В Кронштадте третьи сутки лил дождь. В туманной мгле недвижно высились мачты кораблей, из складок парусов, словно по желобам, стекала вода.
Мастер Петр Захарович Охтин, выйдя на стук в дверь, ее сразу узнал лейтенанта Андрея Лазарева, а узнав, провел его в свою рабочую комнату.
– Присаживайтесь, ваше благородие, – сказал он, растягивая последние слова, словно играя ими, как делали это подчас простые, независимые и знающие себе цену люди. – Что-то рано вернулись!
Он помнил, куда направлялся и откуда пришел каждый стоявший в порту корабль.

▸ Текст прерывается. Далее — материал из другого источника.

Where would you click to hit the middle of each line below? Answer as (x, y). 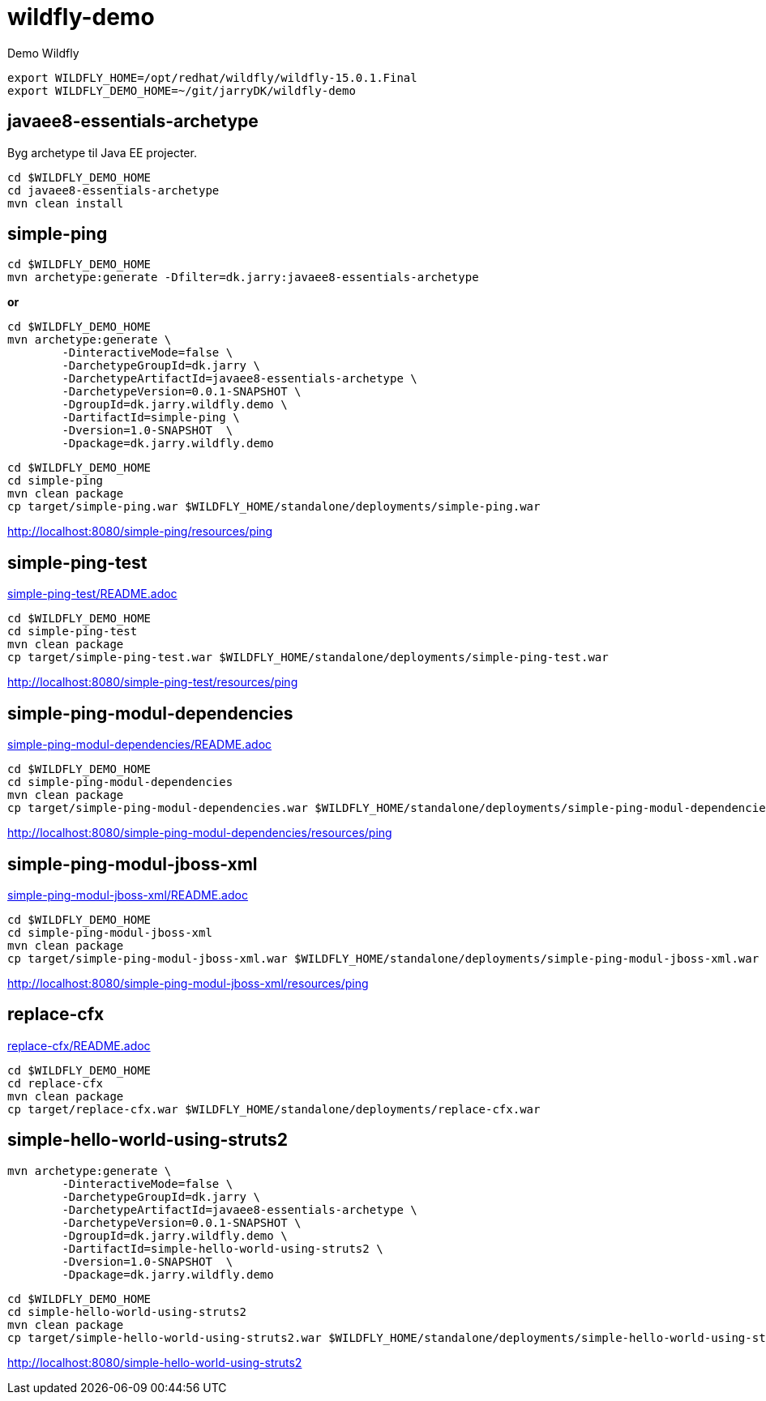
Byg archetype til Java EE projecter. (102, 152)
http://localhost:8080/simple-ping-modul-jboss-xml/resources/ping (188, 983)
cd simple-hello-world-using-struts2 (127, 1311)
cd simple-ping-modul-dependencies (120, 782)
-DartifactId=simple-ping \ (151, 418)
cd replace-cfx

– Чтобы описывать берега, а в этом была наша цель, надо было подойти близко… А сейчас льды не пустили.
Отложили на весну. Не слышали о братьях? Говорят, «Камчатка» застала их в Портсмуте?
– Верно! – подтвердил мастер. – У Василия Михайловича Головнина б гостях я был. Рассказывал он мне об этом. Что сейчас делать думаете?
– В отпуске я сейчас. Думаю во Владимир к матери поехать.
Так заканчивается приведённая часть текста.